**Input for this task**
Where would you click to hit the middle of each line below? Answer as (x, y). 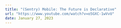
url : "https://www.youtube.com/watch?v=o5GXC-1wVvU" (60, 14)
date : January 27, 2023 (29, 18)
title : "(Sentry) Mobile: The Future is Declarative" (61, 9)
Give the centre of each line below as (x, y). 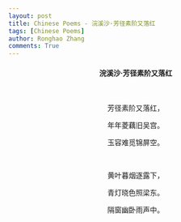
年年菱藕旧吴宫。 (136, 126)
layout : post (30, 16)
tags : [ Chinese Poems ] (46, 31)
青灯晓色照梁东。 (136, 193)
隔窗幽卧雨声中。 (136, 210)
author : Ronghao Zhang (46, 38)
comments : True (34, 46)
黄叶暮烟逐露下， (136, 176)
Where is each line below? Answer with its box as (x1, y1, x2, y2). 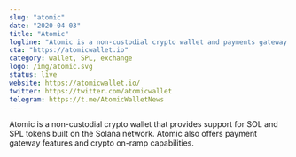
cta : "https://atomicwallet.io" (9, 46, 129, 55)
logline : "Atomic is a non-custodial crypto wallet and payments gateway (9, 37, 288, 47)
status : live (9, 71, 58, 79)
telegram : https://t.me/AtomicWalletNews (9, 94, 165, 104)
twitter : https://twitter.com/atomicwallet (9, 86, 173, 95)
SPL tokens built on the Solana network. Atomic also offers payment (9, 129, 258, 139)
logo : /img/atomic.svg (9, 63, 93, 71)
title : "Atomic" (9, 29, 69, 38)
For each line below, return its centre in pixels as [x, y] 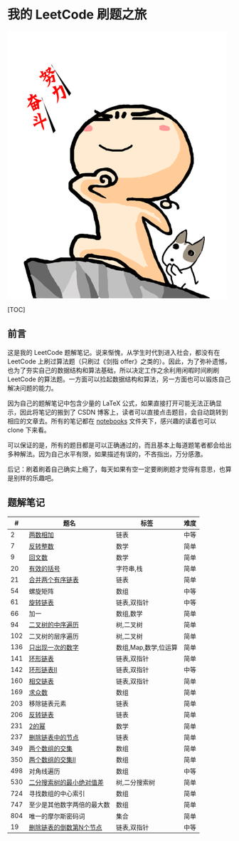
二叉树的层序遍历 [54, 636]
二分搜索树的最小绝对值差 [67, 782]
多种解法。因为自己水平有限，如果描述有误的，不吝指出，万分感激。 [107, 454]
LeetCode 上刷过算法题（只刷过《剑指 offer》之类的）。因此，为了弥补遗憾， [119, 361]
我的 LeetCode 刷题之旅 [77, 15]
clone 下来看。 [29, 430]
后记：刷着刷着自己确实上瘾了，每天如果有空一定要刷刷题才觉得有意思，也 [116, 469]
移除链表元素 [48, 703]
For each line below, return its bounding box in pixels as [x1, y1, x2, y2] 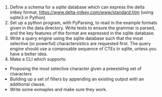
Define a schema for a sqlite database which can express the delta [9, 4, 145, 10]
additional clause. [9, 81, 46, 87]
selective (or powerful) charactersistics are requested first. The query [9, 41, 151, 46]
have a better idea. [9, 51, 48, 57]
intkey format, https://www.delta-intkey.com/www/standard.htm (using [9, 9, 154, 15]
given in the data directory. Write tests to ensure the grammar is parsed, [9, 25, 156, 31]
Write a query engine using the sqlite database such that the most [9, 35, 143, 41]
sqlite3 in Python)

**Activity**
The lines from the one containing "Write a query" through the final line of the listing above are to be repeated exactly, and nothing else is to be printed.

**Answer for the task**
Write a query engine using the sqlite database such that the most [9, 35, 143, 41]
sqlite3 in Python)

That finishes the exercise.